### Records supplied
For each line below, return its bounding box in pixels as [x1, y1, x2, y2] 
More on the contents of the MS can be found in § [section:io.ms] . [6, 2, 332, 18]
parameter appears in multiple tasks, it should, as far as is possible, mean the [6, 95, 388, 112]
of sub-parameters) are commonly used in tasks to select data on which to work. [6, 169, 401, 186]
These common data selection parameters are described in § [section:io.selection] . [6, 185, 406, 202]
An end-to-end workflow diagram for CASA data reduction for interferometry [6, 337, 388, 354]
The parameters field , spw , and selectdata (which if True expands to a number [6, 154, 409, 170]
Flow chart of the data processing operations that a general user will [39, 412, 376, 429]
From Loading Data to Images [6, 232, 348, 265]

--

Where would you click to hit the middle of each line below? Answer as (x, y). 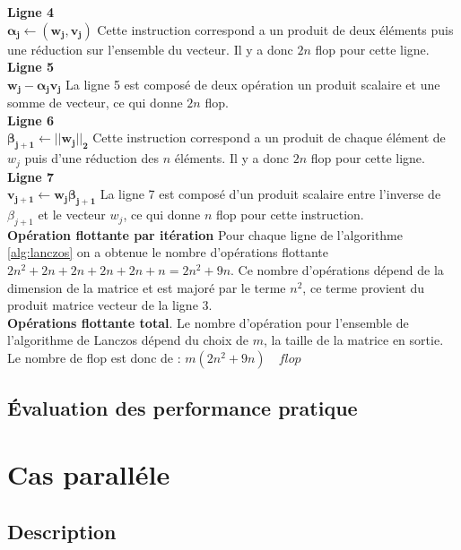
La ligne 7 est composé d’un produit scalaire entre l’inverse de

### Exercise
Please give an exact copy of the lines above, beginning with the line containing "Flow chart of" and running through the line containing "From Loading Data", and of no other lines.

### Response to the task
Flow chart of the data processing operations that a general user will [39, 412, 376, 429]
From Loading Data to Images [6, 232, 348, 265]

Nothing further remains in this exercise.